> [What you will do]
Copy out, from the entries below, each line holding the string "people".

> [Provided material]
***

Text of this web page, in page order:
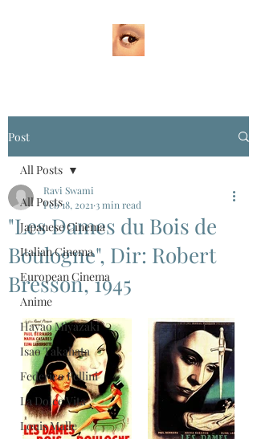
Post
All Posts
Japanese Cinema
Italian Cinema
European Cinema
Anime
Hayao Miyazaki
Isao Takahata
Federico Fellini
La Dolce Vita
Louis Malle
All Posts
"Les Dames du Bois de
Boulogne", Dir: Robert
Bresson, 1945
Ravi Swami
Feb 18, 2021 3 min read
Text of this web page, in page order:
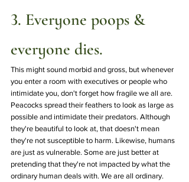
3. Everyone poops &
everyone dies.
This might sound morbid and gross, but whenever
you enter a room with executives or people who
intimidate you, don't forget how fragile we all are.
Peacocks spread their feathers to look as large as
possible and intimidate their predators. Although
they're beautiful to look at, that doesn't mean
they're not susceptible to harm. Likewise, humans
are just as vulnerable. Some are just better at
pretending that they're not impacted by what the
ordinary human deals with. We are all ordinary.
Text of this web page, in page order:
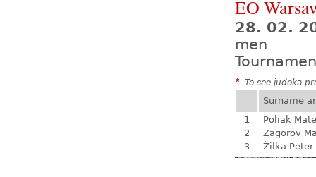
EO
28. 02.
men
* To see judoka
Surname
1
Poliak
2
Zagorov
3
Žilka Peter
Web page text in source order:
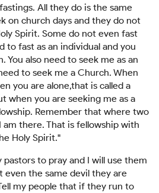
All they do is the same
on church days and they do not
Spirit. Some do not even fast
to fast as an individual and you
You also need to seek me as an
to seek me a Church. When
you are alone,that is called a
when you are seeking me as a
Remember that where two
there. That is fellowship with
Holy Spirit."
pastors to pray and I will use them
even the same devil they are
my people that if they run to
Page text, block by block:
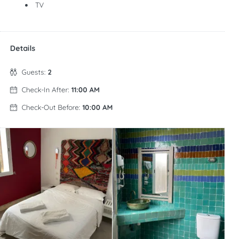
TV
Details
Guests: 2
Check-In After: 11:00 AM
Check-Out Before: 10:00 AM
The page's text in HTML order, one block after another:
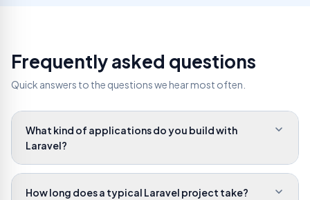
Frequently asked questions
Quick answers to the questions we hear most often.
What kind of applications do you build with
Laravel?
How long does a typical Laravel project take?
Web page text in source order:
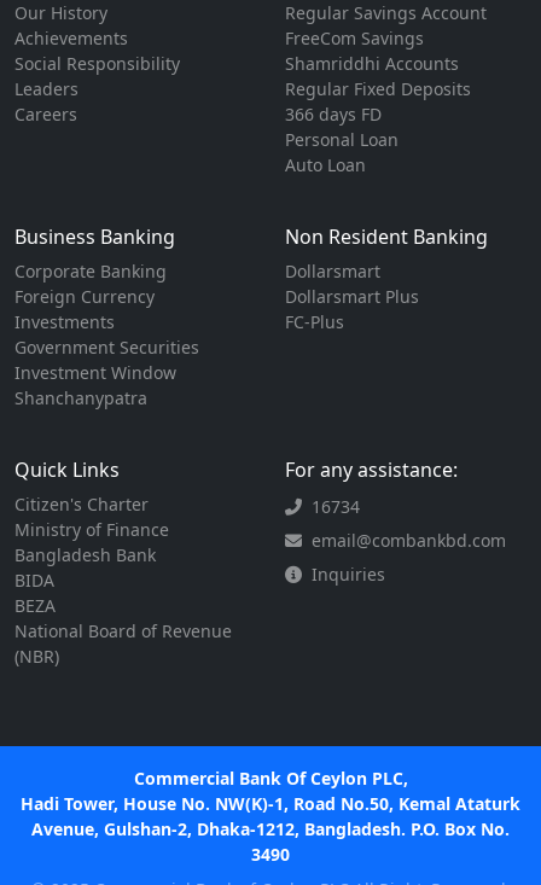
Our History
Achievements
Social Responsibility
Leaders
Careers
Regular Savings Account
FreeCom Savings
Shamriddhi Accounts
Regular Fixed Deposits
366 days FD
Personal Loan
Auto Loan
Business Banking
Corporate Banking
Foreign Currency
Investments
Government Securities
Investment Window
Shanchanypatra
Non Resident Banking
Dollarsmart
Dollarsmart Plus
FC-Plus
Quick Links
Citizen's Charter
Ministry of Finance
Bangladesh Bank
BIDA
BEZA
National Board of Revenue
(NBR)
For any assistance:
16734
email@combankbd.com
Inquiries
Commercial Bank Of Ceylon PLC,
Hadi Tower, House No. NW(K)-1, Road No.50, Kemal Ataturk
Avenue, Gulshan-2, Dhaka-1212, Bangladesh. P.O. Box No.
3490
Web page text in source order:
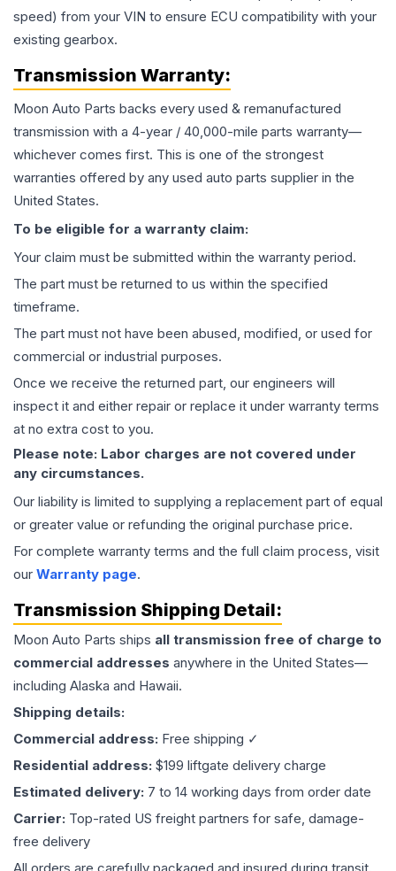
speed) from your VIN to ensure ECU compatibility with your
existing gearbox.
Transmission Warranty:
Moon Auto Parts backs every used & remanufactured
transmission with a 4-year / 40,000-mile parts warranty—
whichever comes first. This is one of the strongest
warranties offered by any used auto parts supplier in the
United States.
To be eligible for a warranty claim:
Your claim must be submitted within the warranty period.
The part must be returned to us within the specified
timeframe.
The part must not have been abused, modified, or used for
commercial or industrial purposes.
Once we receive the returned part, our engineers will
inspect it and either repair or replace it under warranty terms
at no extra cost to you.
Please note: Labor charges are not covered under
any circumstances.
Our liability is limited to supplying a replacement part of equal
or greater value or refunding the original purchase price.
For complete warranty terms and the full claim process, visit
our Warranty page.
Transmission Shipping Detail:
Moon Auto Parts ships all transmission free of charge to
commercial addresses anywhere in the United States—
including Alaska and Hawaii.
Shipping details:
Commercial address: Free shipping ✓
Residential address: $199 liftgate delivery charge
Estimated delivery: 7 to 14 working days from order date
Carrier: Top-rated US freight partners for safe, damage-
free delivery
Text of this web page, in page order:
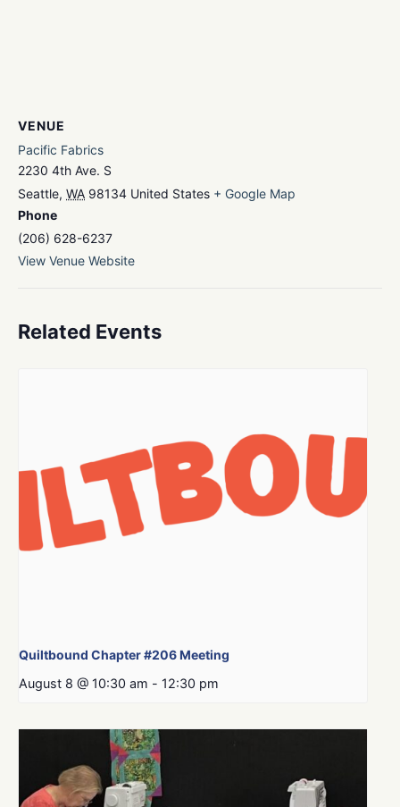
VENUE
Pacific Fabrics
2230 4th Ave. S
Seattle, WA 98134 United States + Google Map
Phone
(206) 628-6237
View Venue Website
Related Events
Quiltbound Chapter #206 Meeting
August 8 @ 10:30 am - 12:30 pm
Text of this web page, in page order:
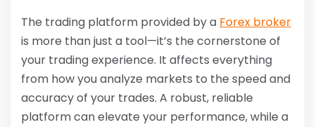
The trading platform provided by a Forex broker
is more than just a tool—it’s the cornerstone of
your trading experience. It affects everything
from how you analyze markets to the speed and
accuracy of your trades. A robust, reliable
platform can elevate your performance, while a
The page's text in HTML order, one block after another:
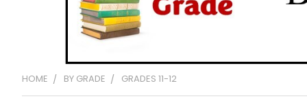
HOME BY GRADE GRADES 11-12

***

> [Output of the exercise]
you enter a room with executives or people who
my people that if they run to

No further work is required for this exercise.